Clement Ting

Personal information
- Born: 9 February 1998 (age 28)
- Occupation(s): Martial artist, athlete

Sport
- Sport: Wushu
- Event(s): Changquan, Daoshu, Gunshu
- Team: Malaysia Wushu Team

Medal record
Men's Wushu Taolu
Representing Malaysia
World Championships
| Silver medal – second place | 2023 Fort Forth | Daoshu |
| Bronze medal – third place | 2023 Fort Worth | Changquan |
| Bronze medal – third place | 2023 Fort Worth | Gunshu |
| Bronze medal – third place | 2025 Brasília | Duilian |
Asian Championships
| Bronze medal – third place | 2024 Macau | Gunshu |
SEA Games
| Gold medal – first place | 2021 Vietnam | Changquan |
| Bronze medal – third place | 2025 Thailand | Changquan+Daoshu+Gunshu |
Asian Cup
| Gold medal – first place | 2025 Songyuan | Gunshu |

= Clement Ting =

Malaysian wushu practitioner

Clement Ting Su Wei (陈思卫 (Chénsīwèi)) is a wushu taolu athlete from Malaysia.

== Career ==
Ting made his international debut at the 2019 World Wushu Championships where he finished 4th in daoshu.
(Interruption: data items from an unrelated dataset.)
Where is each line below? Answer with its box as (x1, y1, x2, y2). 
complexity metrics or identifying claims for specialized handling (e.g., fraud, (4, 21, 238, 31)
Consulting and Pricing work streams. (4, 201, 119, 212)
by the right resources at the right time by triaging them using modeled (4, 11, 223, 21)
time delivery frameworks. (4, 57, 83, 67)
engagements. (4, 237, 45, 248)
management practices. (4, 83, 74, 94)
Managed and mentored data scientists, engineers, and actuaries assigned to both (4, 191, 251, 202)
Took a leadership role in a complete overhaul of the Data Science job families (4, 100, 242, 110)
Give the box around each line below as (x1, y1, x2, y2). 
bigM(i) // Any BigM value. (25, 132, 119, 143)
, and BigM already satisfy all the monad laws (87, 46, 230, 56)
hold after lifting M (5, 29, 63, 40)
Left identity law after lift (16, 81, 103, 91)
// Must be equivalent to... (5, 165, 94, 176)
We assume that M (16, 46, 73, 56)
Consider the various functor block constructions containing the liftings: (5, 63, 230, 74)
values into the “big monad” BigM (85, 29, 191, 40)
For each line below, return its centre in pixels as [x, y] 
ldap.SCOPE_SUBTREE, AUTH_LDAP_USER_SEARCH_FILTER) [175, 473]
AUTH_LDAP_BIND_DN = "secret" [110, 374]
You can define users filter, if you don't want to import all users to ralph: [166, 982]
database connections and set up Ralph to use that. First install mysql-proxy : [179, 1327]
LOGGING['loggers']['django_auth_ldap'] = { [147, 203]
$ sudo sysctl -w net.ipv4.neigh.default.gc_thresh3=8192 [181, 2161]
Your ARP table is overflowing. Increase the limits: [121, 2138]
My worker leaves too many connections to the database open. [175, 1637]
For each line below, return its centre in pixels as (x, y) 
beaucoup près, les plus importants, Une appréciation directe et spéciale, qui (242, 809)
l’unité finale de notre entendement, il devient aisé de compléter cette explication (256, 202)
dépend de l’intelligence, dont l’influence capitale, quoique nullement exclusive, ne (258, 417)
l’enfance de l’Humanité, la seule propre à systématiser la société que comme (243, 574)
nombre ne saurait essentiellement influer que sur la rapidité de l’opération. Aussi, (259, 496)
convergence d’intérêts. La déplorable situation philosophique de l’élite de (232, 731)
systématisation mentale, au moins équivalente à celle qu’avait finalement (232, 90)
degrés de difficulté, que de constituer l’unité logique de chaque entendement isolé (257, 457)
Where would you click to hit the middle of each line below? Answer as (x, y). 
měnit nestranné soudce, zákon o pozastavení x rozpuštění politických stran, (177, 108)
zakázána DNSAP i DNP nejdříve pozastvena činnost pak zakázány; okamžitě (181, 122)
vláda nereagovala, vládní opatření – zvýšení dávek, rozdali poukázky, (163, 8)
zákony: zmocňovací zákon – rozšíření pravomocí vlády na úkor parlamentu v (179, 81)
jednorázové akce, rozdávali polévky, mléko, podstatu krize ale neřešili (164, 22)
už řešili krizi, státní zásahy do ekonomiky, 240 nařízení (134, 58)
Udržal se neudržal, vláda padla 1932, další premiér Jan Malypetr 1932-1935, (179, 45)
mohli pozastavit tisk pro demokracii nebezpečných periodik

After the start of the COVID-19 pandemic, he competed in the 2021 SEA Games (hosted in 2022) and won the gold medal in men's changquan despite contracting the COVID-19 virus a few days prior. A year later, he competed in the 2023 SEA Games but did not place. He then competed in the 2022 Asian Games and finished 5th in men's daoshu and gunshu combined. Shortly after, he became one of the few triple medalists at the 2023 World Wushu Championships, winning a tied silver medal in daoshu and bronze medals in changquan and gunshu. Months later, he won the bronze medal in gunshu at the 2024 Asian Wushu Championships. A year later, he won the gold medal at the 2025 Asian Taolu Cup.